Stephanie Smith is a rocket scientist at United Launch Alliance (ULA) and a graduate student studying Space Systems Engineering at Johns Hopkins University.  After graduating high school, she attended Sandhills Community College where she received an Associates in Engineering and was selected as a recipient of a NC Space Grant Community College STEM Scholarship. This scholarship was awarded to students in community college who planned to pursue a bachelor’s degree in STEM at a four-year university. In 2016, she enrolled in the chemical engineering program at NC State University. After earning a bachelor’s degree at NCSU, Stephanie began her career as a rocket scientist (RS-1), or more specifically, a contamination control engineer with ULA.  Her current role is focused on maintaining pristine cleanliness of rocket hardware throughout the design, build and launch phase of a mission in order to protect spacecraft customer hardware from molecular and particulate contaminants that have potential to jeopardize mission objectives. Her group is also responsible for Planetary Protection activities for applicable missions. During her first two years at ULA she has supported several national security missions for the US Air Force, US Space Force, NRO and several NASA missions including Parker Solar Probe, Solar Orbiter and Mars 2020 (Perseverance). Her current projects include NASA’s Lucy mission, the Artemis program and the development of ULA’s Vulcan Centaur rocket.

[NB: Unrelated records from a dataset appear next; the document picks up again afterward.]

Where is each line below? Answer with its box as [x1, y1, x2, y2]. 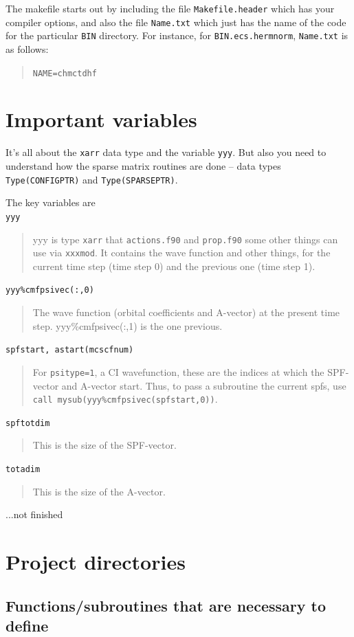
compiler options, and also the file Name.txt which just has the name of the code [5, 14, 346, 29]
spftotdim [5, 418, 50, 428]
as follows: [5, 41, 49, 56]
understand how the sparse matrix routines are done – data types [5, 159, 281, 172]
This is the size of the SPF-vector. [32, 438, 177, 452]
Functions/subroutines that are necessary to [5, 594, 326, 616]
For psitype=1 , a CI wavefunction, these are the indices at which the [32, 364, 324, 379]
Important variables [5, 105, 197, 133]

Ryan Theurer, Satellite Visualization Programmer, GVT LLC

Ryan is a GVT LLC contractor at the National Oceanic and Atmospheric Administration’s (NOAA) National Environmental Satellite, Data, and Information Service’s (NESDIS) Center for Satellite Applications and Research (STAR). He participated in North Carolina Space Grant’s community college high altitude ballooning competition in 2016, and in NASA’s Louisiana High Altitude Space Platform (HASP) project in 2017. Ryan went on to receive a bachelor’s in Information Science at the University of North Carolina at Chapel Hill. While at UNC, Ryan participated in two NASA internships, one at NASA Headquarters in Washington, D.C., in 2017 and the second at NASA Langley Research Center (LaRC) as part of the DEVELOP applied sciences program in 2018. At the DEVELOP internship, Ryan was the team lead for an interdisciplinary group of environmental and computer scientists that tested machine learning algorithms as part of NASA’s Data Cube Project. As a satellite visualization programmer at NOAA’s STAR, Ryan currently creates satellite data visualization tools for NOAA’s external data users and for internal STAR employees. This includes creating websites to display this data. Ryan is currently working on a COVID Dashboard website to exhibit satellite data that highlights the effect COVID has had on global pollution.